Soucieux de garantir la continuité des soins, nombre de pharmaciens prennent ce risque à leurs dépens. Pourtant, selon Gilles Bonnefond, en tant que professionnel de santé, ils ne devraient pas encourir ce danger. C’est, rappelle-t-il, dans cet esprit que l’avenant 11 a prévu « la fin de l’acharnement des caisses et des indus abusifs » au moyen de l’article 36.5.4 qui stipule « les caisses, dans le cadre des actions de récupération d’indu (…), tiennent compte des situations où le pharmacien n’est pas objectivement en mesure de pouvoir vérifier la conformité de sa délivrance aux conditions de prise en charge opposées ».
Des pratiques homogènes, des CPL renforcées
Le climat de confiance ainsi rétabli avec l’assurance-maladie doit être conforté par d’autres modes de contrôle. Lors de la CPN du 13 juin, il a été convenu qu’une meilleure information des prescripteurs et des dispensateurs sur le terrain contribuerait à accroître la prévention. Gilles Bonnefond fait à nouveau référence à l’avenant 11 qui, dans l’article 53.3, indique que la CPL (commission paritaire locale) détient le pouvoir d’« analyser les éventuelles difficultés d’application des dispositions législatives ou réglementaires relatives à la dispensation pharmaceutique ou pouvant l’impacter, aux modes de rémunération des pharmaciens d’officine, à la facturation aux caisses des produits et prestations pharmaceutiques, et de faire part de ses constatations ». Le président de l'USPO assure que, dans ce cadre, les contrôles devront s’effectuer à l’avenir « non pas à l’encontre de pharmaciens, émetteurs de facturation " à la virgule près ", mais de pharmaciens conseillers de leurs patients ».
Ce rôle accru des CPL qui veilleront à une responsabilisation des professionnels de santé devra cependant s’accompagner d’une harmonisation des pratiques des caisses. « C’est une condition pour que les pharmaciens ne se sentent pas piégés », insiste le président de l’USPO. Car comment sinon expliquer la disparité dans les éligibilités au remboursement entre des départements parfois même limitrophes. Les bas de contention ou les préparations Weleda n’en sont que quelques exemples en date (lire notre article du 28 novembre 2016).

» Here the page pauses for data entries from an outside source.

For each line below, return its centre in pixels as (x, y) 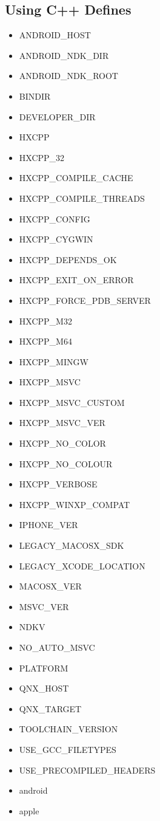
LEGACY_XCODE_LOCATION (82, 565)
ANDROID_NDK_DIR (64, 55)
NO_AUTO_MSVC (57, 648)
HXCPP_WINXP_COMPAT (75, 504)
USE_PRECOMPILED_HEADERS (87, 770)
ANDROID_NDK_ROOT (68, 76)
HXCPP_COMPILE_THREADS (82, 198)
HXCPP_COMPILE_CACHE (76, 178)
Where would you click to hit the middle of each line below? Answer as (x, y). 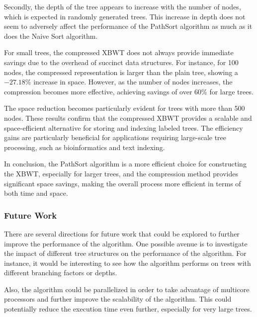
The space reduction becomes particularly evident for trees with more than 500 (125, 108)
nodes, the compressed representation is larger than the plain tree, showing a (121, 72)
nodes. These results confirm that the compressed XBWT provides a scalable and (128, 118)
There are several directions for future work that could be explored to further (122, 233)
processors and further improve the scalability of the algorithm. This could (118, 299)
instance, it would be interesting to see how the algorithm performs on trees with (128, 263)
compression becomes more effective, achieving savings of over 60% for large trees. (129, 91)
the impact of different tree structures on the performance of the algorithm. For (125, 253)
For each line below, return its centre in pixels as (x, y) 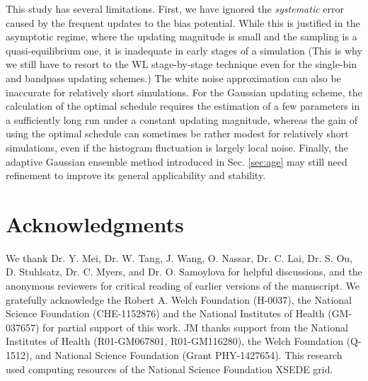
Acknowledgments (95, 223)
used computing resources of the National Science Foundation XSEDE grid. (169, 369)
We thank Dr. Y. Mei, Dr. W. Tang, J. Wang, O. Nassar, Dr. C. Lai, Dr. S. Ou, (179, 257)
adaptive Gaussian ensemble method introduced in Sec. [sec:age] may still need (177, 161)
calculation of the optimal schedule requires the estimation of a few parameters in (183, 106)
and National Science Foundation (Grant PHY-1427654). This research (189, 355)
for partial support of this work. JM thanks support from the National (195, 327)
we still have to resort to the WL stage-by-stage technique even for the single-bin (182, 64)
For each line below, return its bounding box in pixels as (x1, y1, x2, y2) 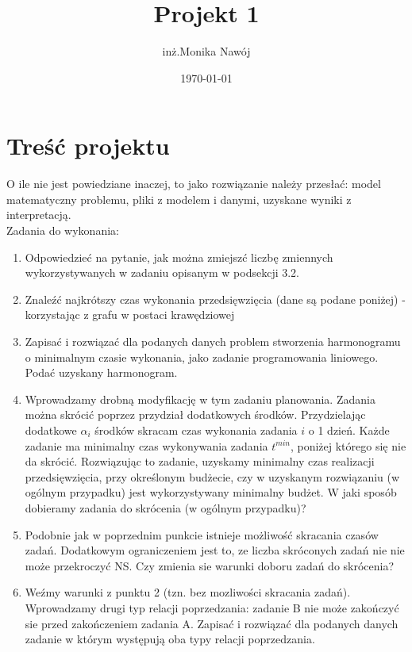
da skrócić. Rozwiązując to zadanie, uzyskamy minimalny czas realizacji (25, 453, 375, 470)
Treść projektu (6, 129, 170, 162)
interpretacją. (6, 206, 71, 223)
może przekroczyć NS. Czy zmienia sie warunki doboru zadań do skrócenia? (25, 557, 395, 573)
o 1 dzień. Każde (308, 421, 390, 438)
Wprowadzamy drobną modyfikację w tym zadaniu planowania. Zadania (25, 390, 375, 407)
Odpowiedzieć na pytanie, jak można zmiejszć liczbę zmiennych (25, 248, 333, 265)
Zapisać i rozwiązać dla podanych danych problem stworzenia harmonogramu (25, 333, 401, 349)
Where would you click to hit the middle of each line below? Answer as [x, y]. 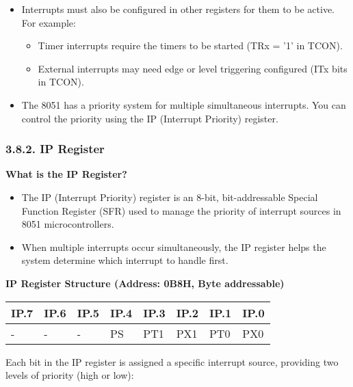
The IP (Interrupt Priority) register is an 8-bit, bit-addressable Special [170, 197]
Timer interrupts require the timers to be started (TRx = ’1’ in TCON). [190, 45]
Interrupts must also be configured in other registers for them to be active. [178, 9]
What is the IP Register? [66, 174]
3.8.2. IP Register [55, 149]
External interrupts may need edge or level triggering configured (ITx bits [193, 68]
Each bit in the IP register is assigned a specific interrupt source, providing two [172, 361]
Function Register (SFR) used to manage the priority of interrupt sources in [181, 210]

Certes, reconnaît dans un sourire Christophe Koperski, « les directeurs départementaux ont des consignes et aussi, comme nous, leurs " ROSP ", c’est-à-dire des objectifs à respecter en matière de réduction des dépenses, mais d’autres voies sont possibles ». Il en veut pour preuve une action mise en œuvre dans son département. Un travail pluridisciplinaire en CPL du Lot-et-Garonne a permis de réduire considérablement les dépenses de l’assurance-maladie en aérosol, en épargnant les pharmaciens en « indus ». Autre solution que le syndicat souhaiterait voir se généraliser : l’inscription systématique sur le logiciel d'aide à la dispensation (LAP) du médecin des spécificités de prescription. Cette fonctionnalité ôterait une dernière épine dans le pied des pharmaciens.